Les Etats-Unis et le Japon, dont des ressortissants figurent parmi les otages détenus par un groupe armée qualifié de djihadiste dans un complexe gazier à In Amenas (sud algérien), ont lancé un avertissement à l’Algérie pour qu’elle préserve la vie des captifs, alors que le Conseil de sécurité de l’ONU a condamné « dans les termes les plus vifs l’attaque terroriste« .
Le groupe avait fait état la veille de trois Belges, deux Américains, un Japonais et un Britannique encore entre ses mains.
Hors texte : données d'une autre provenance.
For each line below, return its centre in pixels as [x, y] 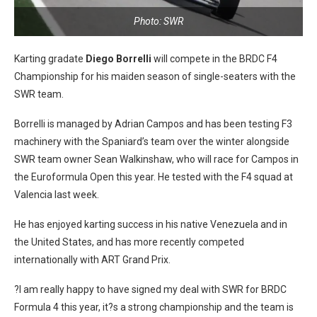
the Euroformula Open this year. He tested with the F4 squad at [154, 177]
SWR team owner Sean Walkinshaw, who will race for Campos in [156, 159]
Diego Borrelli [119, 59]
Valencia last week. [57, 195]
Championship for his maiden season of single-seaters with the [155, 76]
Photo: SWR [158, 21]
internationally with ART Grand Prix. [92, 260]
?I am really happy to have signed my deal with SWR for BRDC [150, 289]
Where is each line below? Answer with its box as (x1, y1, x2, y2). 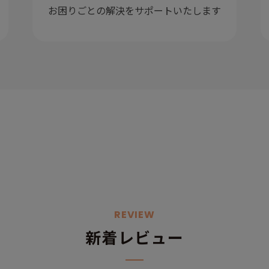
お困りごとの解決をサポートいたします (48, 3, 221, 17)
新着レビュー (85, 226, 184, 248)
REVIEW (114, 208, 155, 222)
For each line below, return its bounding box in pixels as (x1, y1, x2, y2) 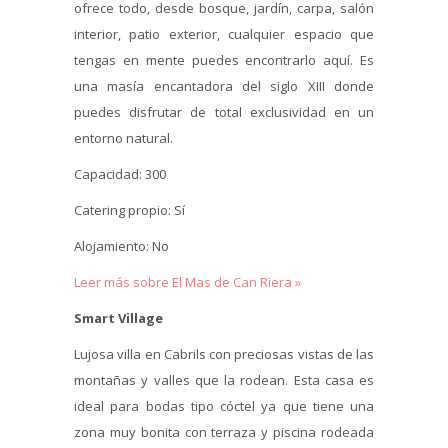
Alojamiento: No (74, 236, 169, 255)
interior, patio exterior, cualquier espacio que (74, 24, 374, 43)
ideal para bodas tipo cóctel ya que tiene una (74, 396, 374, 415)
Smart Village (74, 308, 163, 327)
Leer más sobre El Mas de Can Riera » (74, 272, 301, 291)
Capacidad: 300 (74, 164, 166, 183)
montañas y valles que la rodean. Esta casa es (74, 370, 374, 389)
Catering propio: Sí (74, 200, 185, 219)
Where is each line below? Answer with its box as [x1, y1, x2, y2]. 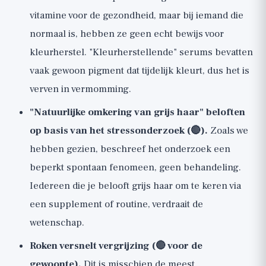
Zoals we [208, 124, 248, 137]
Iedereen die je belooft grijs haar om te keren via [30, 179, 241, 192]
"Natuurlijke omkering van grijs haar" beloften [30, 106, 245, 119]
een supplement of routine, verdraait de [30, 198, 203, 211]
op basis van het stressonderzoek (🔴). [30, 124, 208, 137]
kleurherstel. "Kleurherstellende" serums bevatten [30, 46, 253, 59]
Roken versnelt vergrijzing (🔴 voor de [30, 239, 202, 252]
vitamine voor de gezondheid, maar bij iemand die [30, 9, 243, 22]
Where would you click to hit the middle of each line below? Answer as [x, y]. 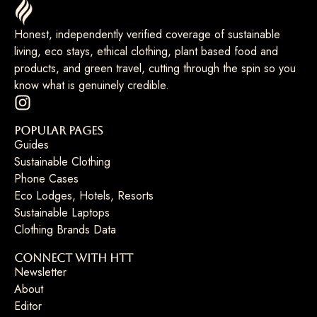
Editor [28, 306]
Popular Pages [59, 131]
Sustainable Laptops [62, 213]
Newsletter [40, 272]
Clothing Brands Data [65, 230]
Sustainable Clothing [62, 162]
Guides [31, 145]
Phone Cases [46, 179]
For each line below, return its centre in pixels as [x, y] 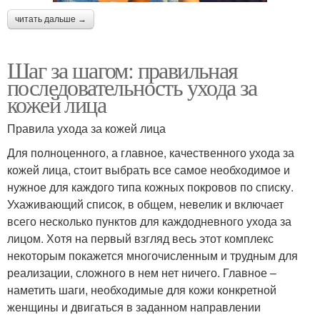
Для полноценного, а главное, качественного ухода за [151, 153]
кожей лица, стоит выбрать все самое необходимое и [149, 170]
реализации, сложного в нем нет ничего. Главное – [142, 273]
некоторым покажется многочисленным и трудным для [152, 256]
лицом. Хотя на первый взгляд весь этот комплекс [140, 239]
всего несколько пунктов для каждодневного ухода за [149, 221]
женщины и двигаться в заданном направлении [134, 307]
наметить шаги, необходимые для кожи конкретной [142, 290]

La Belgique a toutefois indiqué ne disposer d’aucun indice sur la présence de Belges parmi les otages.
Selon un bilan provisoire de l’assaut fourni vendredi par une source de la sécurité, 12 otages et 18 ravisseurs ont été tués, et une centaine d’otages étrangers -sur 132- libérés, ainsi que 573 employés algériens. Elle ne précise cependant pas le nombre et la nationalité des victimes.
Selon le groupe armé, 34 étrangers ont péri dans l’assaut.
Washington a annoncé la mort d’un Américain et Paris a fait état d’un Français tué, précisant qu’aucun de ses ressortissants n’était détenu.
Selon la chaîne de télévision américaine NBC News, le sort de deux Américains demeurait inconnu. Six ressortissants norvégiens sont portés manquants, a annoncé par ailleurs le groupe pétrolier Statoil qui gère le site avec l’Algérien Sonatrach et le Britannique BP.